ENTRIES SUPPLIED below:
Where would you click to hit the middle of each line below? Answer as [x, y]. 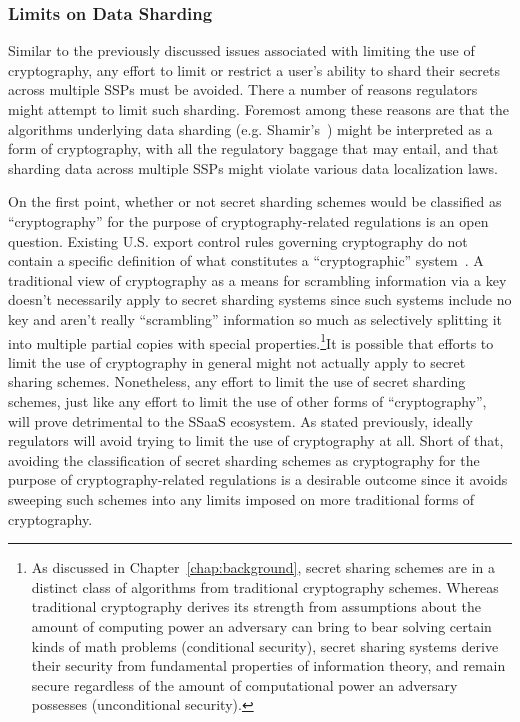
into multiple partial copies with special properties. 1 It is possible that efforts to [251, 341]
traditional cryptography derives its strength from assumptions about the [256, 606]
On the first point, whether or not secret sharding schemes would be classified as [255, 201]
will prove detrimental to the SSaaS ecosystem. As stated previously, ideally [240, 420]
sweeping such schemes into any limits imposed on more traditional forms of [241, 498]
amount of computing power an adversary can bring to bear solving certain [261, 625]
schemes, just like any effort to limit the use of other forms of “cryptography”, [247, 400]
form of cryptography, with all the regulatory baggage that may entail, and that [253, 148]
End of ENTRIES SUPPLIED.
** YOUR OBJECTIVE **
The whole listing above is to be printed again exactly; pictures stay out of it.

** YOUR SOLUTION **
Where would you click to hit the middle of each line below? Answer as [x, y]. 
into multiple partial copies with special properties. 1 It is possible that efforts to [251, 341]
traditional cryptography derives its strength from assumptions about the [256, 606]
On the first point, whether or not secret sharding schemes would be classified as [255, 201]
will prove detrimental to the SSaaS ecosystem. As stated previously, ideally [240, 420]
sweeping such schemes into any limits imposed on more traditional forms of [241, 498]
amount of computing power an adversary can bring to bear solving certain [261, 625]
schemes, just like any effort to limit the use of other forms of “cryptography”, [247, 400]
form of cryptography, with all the regulatory baggage that may entail, and that [253, 148]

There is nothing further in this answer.